What the task requires: Using the data beneath this instruction, retype only the lines from the one that contains "N.E. Thailand in" down to the one that contains "an implicit mapping. [72, 256]", both included, exactly as they appear.

*** Opening Raw data ***

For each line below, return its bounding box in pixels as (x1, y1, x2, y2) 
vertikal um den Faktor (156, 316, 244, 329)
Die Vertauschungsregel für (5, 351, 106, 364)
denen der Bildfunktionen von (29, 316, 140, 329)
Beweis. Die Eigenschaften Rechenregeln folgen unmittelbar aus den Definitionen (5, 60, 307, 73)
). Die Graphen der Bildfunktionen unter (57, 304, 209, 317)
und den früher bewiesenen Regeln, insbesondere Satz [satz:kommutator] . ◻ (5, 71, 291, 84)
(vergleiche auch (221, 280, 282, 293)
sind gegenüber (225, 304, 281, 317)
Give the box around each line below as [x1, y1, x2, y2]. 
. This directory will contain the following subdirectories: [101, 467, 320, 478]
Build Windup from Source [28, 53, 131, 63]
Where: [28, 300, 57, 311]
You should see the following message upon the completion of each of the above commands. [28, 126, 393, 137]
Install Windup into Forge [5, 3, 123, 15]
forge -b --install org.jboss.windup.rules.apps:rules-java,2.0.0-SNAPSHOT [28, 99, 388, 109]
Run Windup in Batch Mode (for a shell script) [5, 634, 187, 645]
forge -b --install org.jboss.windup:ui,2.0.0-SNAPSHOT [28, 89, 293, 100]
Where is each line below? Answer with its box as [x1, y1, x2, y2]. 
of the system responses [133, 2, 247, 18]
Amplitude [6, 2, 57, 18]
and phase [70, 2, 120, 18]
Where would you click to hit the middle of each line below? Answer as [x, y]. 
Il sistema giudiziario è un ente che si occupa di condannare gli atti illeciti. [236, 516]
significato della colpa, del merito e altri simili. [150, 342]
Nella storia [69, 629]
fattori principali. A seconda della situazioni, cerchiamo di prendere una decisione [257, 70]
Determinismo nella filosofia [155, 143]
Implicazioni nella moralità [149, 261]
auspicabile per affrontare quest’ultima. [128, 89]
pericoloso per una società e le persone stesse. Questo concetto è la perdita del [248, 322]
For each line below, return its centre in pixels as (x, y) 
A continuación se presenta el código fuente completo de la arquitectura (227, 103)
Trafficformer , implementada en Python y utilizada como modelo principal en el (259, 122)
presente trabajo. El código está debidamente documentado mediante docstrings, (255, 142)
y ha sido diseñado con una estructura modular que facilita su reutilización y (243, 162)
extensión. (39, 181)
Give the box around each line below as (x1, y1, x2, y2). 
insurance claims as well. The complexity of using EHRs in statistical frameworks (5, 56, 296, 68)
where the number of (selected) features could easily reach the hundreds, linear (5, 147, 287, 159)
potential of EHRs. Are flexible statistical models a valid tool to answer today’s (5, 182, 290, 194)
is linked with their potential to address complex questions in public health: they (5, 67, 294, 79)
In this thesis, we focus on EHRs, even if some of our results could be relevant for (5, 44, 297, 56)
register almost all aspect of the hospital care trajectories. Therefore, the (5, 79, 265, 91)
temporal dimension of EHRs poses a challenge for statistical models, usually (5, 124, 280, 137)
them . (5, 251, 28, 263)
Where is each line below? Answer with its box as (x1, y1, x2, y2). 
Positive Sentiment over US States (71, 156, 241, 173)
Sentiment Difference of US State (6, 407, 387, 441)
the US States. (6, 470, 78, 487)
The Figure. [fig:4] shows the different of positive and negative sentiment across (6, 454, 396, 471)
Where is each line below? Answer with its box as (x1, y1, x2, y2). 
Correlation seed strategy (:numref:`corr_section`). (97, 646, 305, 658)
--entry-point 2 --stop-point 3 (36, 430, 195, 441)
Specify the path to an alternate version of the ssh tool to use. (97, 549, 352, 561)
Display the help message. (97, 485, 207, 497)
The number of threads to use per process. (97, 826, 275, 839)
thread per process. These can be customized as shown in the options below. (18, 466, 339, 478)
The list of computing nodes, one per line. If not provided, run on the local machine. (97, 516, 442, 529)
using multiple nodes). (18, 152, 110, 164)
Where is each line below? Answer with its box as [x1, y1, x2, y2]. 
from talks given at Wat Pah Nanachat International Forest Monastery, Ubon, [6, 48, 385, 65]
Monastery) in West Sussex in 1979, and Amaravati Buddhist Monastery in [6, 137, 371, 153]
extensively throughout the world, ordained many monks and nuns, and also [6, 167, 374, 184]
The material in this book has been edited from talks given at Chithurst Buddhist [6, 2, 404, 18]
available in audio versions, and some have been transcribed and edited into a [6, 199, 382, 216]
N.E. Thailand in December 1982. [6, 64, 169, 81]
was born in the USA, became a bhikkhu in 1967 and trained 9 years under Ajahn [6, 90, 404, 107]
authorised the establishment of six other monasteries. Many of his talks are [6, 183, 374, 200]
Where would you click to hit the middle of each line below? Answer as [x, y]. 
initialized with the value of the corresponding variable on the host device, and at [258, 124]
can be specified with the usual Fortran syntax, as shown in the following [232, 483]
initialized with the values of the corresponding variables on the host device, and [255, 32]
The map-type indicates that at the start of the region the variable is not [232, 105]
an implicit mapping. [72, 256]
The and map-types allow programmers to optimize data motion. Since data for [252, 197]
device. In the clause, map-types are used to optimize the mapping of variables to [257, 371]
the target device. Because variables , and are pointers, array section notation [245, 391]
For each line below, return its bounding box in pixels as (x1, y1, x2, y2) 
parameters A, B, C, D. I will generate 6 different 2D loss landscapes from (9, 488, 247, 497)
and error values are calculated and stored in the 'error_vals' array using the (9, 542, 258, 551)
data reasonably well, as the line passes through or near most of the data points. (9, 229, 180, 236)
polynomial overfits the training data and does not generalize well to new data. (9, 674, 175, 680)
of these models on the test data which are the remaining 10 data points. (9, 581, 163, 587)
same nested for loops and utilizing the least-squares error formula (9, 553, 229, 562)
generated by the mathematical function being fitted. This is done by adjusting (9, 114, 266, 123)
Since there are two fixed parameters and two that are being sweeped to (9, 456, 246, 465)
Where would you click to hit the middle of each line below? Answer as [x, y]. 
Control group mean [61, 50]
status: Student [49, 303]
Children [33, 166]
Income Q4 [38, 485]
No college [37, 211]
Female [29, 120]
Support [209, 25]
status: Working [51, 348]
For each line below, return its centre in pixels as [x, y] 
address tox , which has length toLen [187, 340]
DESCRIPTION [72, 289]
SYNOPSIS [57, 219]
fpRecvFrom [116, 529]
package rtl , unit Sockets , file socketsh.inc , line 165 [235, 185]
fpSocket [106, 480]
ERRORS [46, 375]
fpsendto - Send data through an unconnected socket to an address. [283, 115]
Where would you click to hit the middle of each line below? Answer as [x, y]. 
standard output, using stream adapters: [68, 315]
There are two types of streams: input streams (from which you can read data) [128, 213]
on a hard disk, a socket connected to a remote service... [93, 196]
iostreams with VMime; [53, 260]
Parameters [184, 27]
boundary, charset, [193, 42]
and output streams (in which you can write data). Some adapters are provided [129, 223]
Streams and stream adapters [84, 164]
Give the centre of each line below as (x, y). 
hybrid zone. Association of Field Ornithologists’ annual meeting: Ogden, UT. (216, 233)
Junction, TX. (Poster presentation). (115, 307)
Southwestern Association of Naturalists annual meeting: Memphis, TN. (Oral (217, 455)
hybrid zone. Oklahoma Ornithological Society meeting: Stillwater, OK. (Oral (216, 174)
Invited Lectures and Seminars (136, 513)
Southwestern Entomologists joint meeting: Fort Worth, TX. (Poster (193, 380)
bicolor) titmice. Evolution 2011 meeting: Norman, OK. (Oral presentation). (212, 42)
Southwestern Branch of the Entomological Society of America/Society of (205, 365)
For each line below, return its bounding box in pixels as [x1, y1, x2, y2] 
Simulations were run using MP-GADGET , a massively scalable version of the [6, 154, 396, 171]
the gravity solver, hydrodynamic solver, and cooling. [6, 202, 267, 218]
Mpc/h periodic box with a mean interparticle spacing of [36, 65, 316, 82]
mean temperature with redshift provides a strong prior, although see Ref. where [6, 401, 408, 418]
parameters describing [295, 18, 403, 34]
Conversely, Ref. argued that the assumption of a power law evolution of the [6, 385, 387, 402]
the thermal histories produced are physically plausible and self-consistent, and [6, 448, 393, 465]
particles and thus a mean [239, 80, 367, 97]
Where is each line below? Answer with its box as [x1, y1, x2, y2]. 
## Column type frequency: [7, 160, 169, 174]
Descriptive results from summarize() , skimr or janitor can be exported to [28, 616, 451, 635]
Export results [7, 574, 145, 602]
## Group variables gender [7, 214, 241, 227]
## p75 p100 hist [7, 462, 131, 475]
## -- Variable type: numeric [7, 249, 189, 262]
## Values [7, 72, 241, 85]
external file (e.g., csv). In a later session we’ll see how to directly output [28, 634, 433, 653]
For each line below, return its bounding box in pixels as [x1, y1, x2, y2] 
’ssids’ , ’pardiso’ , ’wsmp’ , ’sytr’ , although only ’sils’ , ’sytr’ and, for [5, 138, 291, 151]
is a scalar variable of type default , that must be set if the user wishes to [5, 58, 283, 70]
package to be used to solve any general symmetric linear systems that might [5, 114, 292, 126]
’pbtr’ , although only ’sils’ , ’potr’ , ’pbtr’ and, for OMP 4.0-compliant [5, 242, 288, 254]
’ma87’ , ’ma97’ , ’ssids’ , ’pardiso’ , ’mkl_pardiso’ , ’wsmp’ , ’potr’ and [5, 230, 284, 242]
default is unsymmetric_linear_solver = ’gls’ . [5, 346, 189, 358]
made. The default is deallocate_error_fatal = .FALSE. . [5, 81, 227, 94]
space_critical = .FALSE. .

*** Closing Raw data ***

Exercise solution:
N.E. Thailand in December 1982. [6, 64, 169, 81]
was born in the USA, became a bhikkhu in 1967 and trained 9 years under Ajahn [6, 90, 404, 107]
authorised the establishment of six other monasteries. Many of his talks are [6, 183, 374, 200]
Where would you click to hit the middle of each line below? Answer as [x, y]. 
initialized with the value of the corresponding variable on the host device, and at [258, 124]
can be specified with the usual Fortran syntax, as shown in the following [232, 483]
initialized with the values of the corresponding variables on the host device, and [255, 32]
The map-type indicates that at the start of the region the variable is not [232, 105]
an implicit mapping. [72, 256]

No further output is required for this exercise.